Blane described his first sight of the volcano:

The whole of the mountain … appeared one entire mass of snow with the exception of here and there a few black spots of ashes and lava peeping through. I could have fancied myself on one of the high Alps had it not been for the superb column of smoke rising from the summit.

Crompton recorded the start of their ascent and the beauty of the sunrise:

“… we each took a roll of bread and an orange in our pockets, and a small pocket bottle holding about a tumbler of whisky for all. We went in this way till nearly arrived half way up the first ascent. The sun rising out of the sea was magnificent, we were not high enough to see it in full glory, but what we did see quite satisfied me as being one of the most glorious sights I had ever beheld. The sun became so powerful in a short time as quite to be oppressive, and by the time we had mounted a little higher the heat was so great and the reflection on the snow so powerful, that we could hardly bear to open our eyes, one of our party, Mr Blane, felt it severely, making him giddy and his head ache violently.”

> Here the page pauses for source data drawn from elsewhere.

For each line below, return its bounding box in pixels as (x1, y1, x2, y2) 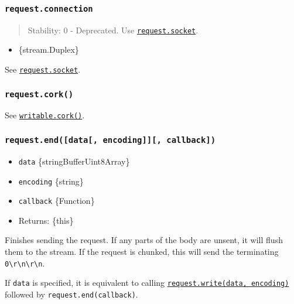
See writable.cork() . (5, 109, 85, 121)
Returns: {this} (18, 214, 74, 226)
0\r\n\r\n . (5, 257, 45, 269)
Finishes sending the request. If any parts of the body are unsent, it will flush (5, 234, 283, 246)
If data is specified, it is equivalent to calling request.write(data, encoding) (5, 276, 289, 289)
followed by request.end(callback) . (5, 288, 138, 300)
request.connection (5, 4, 93, 13)
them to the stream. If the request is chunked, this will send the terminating (5, 245, 279, 258)
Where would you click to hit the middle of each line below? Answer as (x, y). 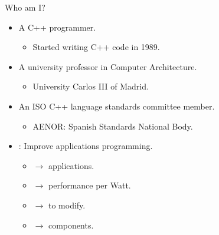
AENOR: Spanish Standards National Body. (113, 126)
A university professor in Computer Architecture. (108, 66)
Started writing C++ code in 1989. (96, 47)
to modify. (67, 205)
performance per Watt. (89, 185)
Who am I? (25, 7)
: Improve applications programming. (86, 146)
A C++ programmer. (57, 27)
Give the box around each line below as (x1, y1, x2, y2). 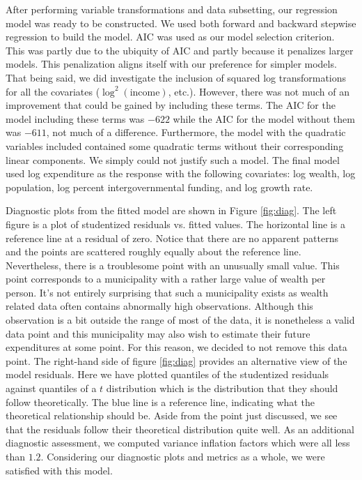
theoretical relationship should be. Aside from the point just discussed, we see (6, 408, 338, 423)
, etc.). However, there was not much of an (168, 84, 349, 98)
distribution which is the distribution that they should (106, 381, 338, 396)
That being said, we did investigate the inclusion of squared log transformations (6, 70, 347, 84)
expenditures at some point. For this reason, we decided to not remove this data (6, 340, 347, 354)
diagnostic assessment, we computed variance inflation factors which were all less (6, 435, 350, 450)
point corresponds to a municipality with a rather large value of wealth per (6, 271, 326, 286)
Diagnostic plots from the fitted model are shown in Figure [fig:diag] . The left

Winter view of a snow-capped Mount Etna, published by John Harding, 1815 © Wellcome Collection (43893i), shared under public domain mark 1.0 universal

At this point, Crompton separated from the group and went on ahead, frustrated by the slow progress of his companions:

It was here that finding the snow was melting fast on my boots, and consequently making the feet intensely cold by the rapid evaporation, I left the party attended by one of the guides… others of the party wished to stop frequently which I did not think prudent to do so I started, in the morning the snow was in most places hard enough to bear your feet, only occasionally breaking through the crust, and then only sinking a short depth, not quite otherwise, the labour was immense, and the heat of the upper part of the body and the coldness of the legs, was the only objectionable part of the trip, this certainly was very severe.

The deep snow, uneven terrain, heat of the ash and sulphurous gases emitted by the volcano made the ascent a challenging and tiring one:

The whole ascent from here is very bad, you pass over snow dirty and soft from the smoke which was drifting down the mountain-side and which covered it so thick with small ashes, as to make a crust in some places … I sunk up to my middle repeatedly, and the uneven crevices make it when this happens both dangerous, and difficult, in about half an hour’s stiff walking I passed over the extremity of the snow, the ground now becoming so hot as to melt the snow as fast as it falls. Soon after this I arrived at the top, the crater was smoking very greatly, and if I felt at the time fatigue, every idea of the kind vanished when I beheld the magnificence of the scene.”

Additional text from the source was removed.